[Items from a dataset]
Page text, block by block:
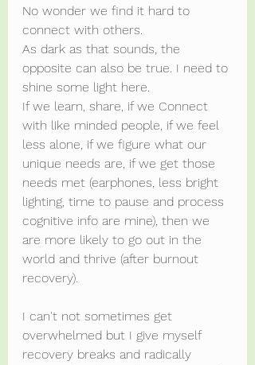
No wonder we find it hard to
connect with others.
As dark as that sounds, the
opposite can also be true. I need to
shine some light here.
If we learn, share, if we Connect
with like minded people, if we feel
less alone, if we figure what our
unique needs are, if we get those
needs met (earphones, less bright
lighting, time to pause and process
cognitive info are mine), then we
are more likely to go out in the
world and thrive (after burnout
recovery).
I can't not sometimes get
overwhelmed but I give myself
recovery breaks and radically
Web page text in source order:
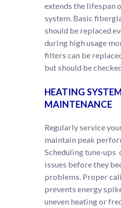
extends the lifespan
system. Basic
should be replaced
during high usage
filters can be
but should be
HEATING
MAINTENANCE
Regularly service
maintain peak
Scheduling tune-ups
issues before they
problems. Proper
prevents energy
uneven heating or
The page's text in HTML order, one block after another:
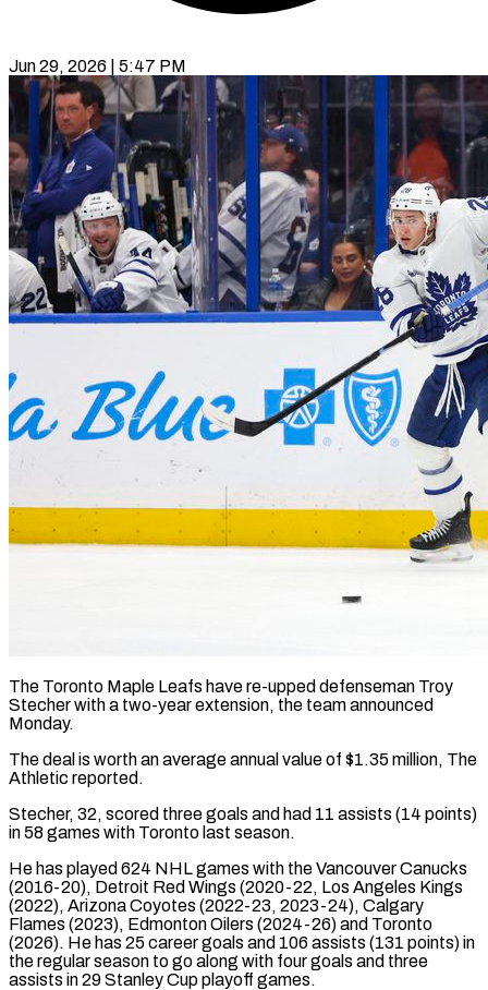
Jun 29, 2026 | 5:47 PM
The Toronto Maple Leafs have re-upped defenseman Troy
Stecher with a ​two-year extension, the ‌team announced
Monday.
The deal is worth an average annual value of $1.35 million, The
‌Athletic ​reported.
Stecher, 32, ⁠scored three goals ⁠and had 11 assists (14 points)
in 58 games with Toronto last season.
He ​has played 624 NHL games with the ⁠Vancouver Canucks
(2016-20), ⁠Detroit Red Wings (2020-22, Los ​Angeles Kings
(2022), Arizona Coyotes (2022-23, ​2023-24), Calgary
Flames (2023), Edmonton Oilers (2024-26) ‌and Toronto
(2026). He has 25 career goals and 106 assists (131 points) ⁠in
the regular season to go along with four goals ⁠and ‌three
assists in ⁠29 Stanley Cup ​playoff ‌games.
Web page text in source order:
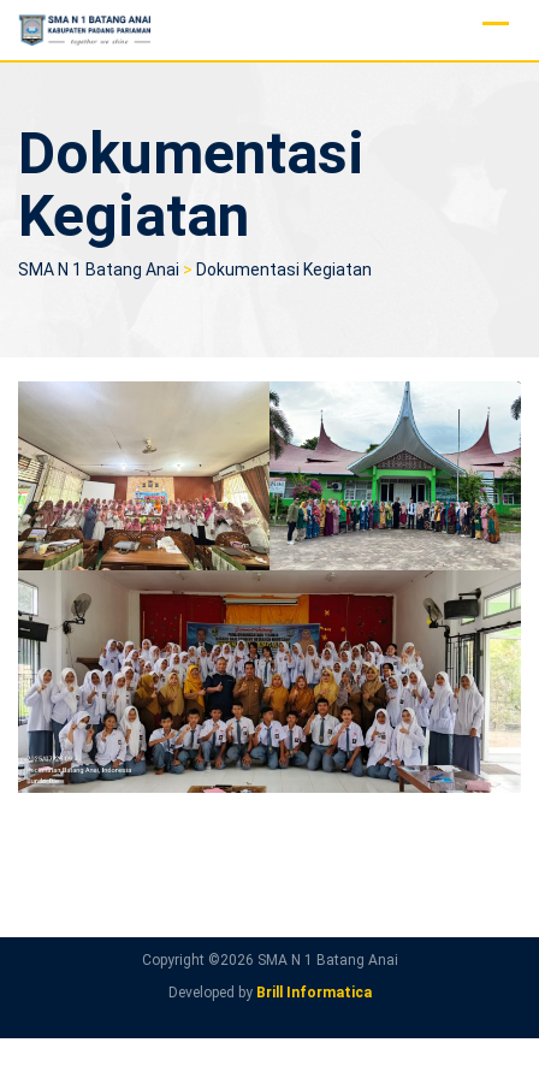
Skip
Dokumentasi
Kegiatan
SMA N 1 Batang Anai > Dokumentasi Kegiatan
Copyright ©2026 SMA N 1 Batang Anai
Developed by Brill Informatica
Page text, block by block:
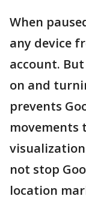
When
any device
account.
on and
prevents
movements
not stop
location
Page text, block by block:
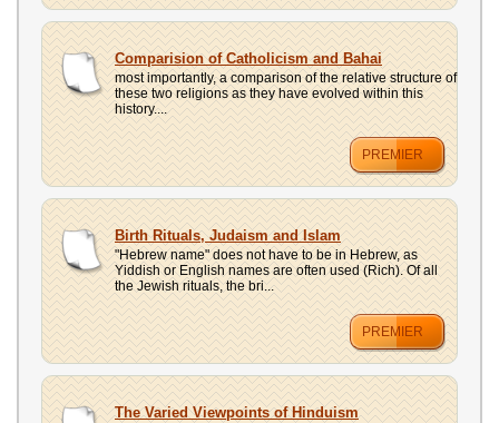
Comparision of Catholicism and Bahai
most importantly, a comparison of the relative structure of
these two religions as they have evolved within this
history....
PREMIER
Birth Rituals, Judaism and Islam
"Hebrew name" does not have to be in Hebrew, as
Yiddish or English names are often used (Rich). Of all
the Jewish rituals, the bri...
PREMIER
The Varied Viewpoints of Hinduism
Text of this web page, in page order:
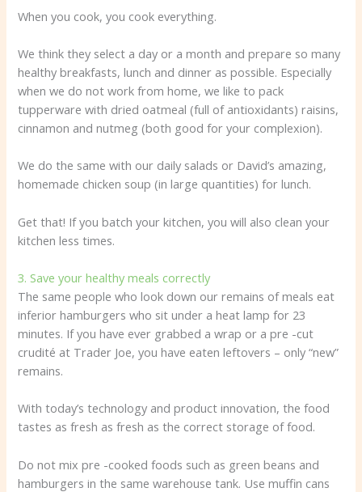
When you cook, you cook everything.
We think they select a day or a month and prepare so many
healthy breakfasts, lunch and dinner as possible. Especially
when we do not work from home, we like to pack
tupperware with dried oatmeal (full of antioxidants) raisins,
cinnamon and nutmeg (both good for your complexion).
We do the same with our daily salads or David’s amazing,
homemade chicken soup (in large quantities) for lunch.
Get that! If you batch your kitchen, you will also clean your
kitchen less times.
3. Save your healthy meals correctly
The same people who look down our remains of meals eat
inferior hamburgers who sit under a heat lamp for 23
minutes. If you have ever grabbed a wrap or a pre -cut
crudité at Trader Joe, you have eaten leftovers – only “new”
remains.
With today’s technology and product innovation, the food
tastes as fresh as fresh as the correct storage of food.
Do not mix pre -cooked foods such as green beans and
hamburgers in the same warehouse tank. Use muffin cans
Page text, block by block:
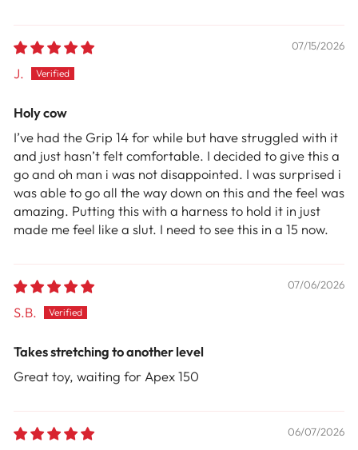
07/15/2026
J.
Holy cow
I’ve had the Grip 14 for while but have struggled with it
and just hasn’t felt comfortable. I decided to give this a
go and oh man i was not disappointed. I was surprised i
was able to go all the way down on this and the feel was
amazing. Putting this with a harness to hold it in just
made me feel like a slut. I need to see this in a 15 now.
07/06/2026
S.B.
Takes stretching to another level
Great toy, waiting for Apex 150
06/07/2026

* About this task
Please report every line in the entries above that holds the string "people".

* Answer for this exercise
with like minded people, if we feel
The same people who look down our remains of meals eat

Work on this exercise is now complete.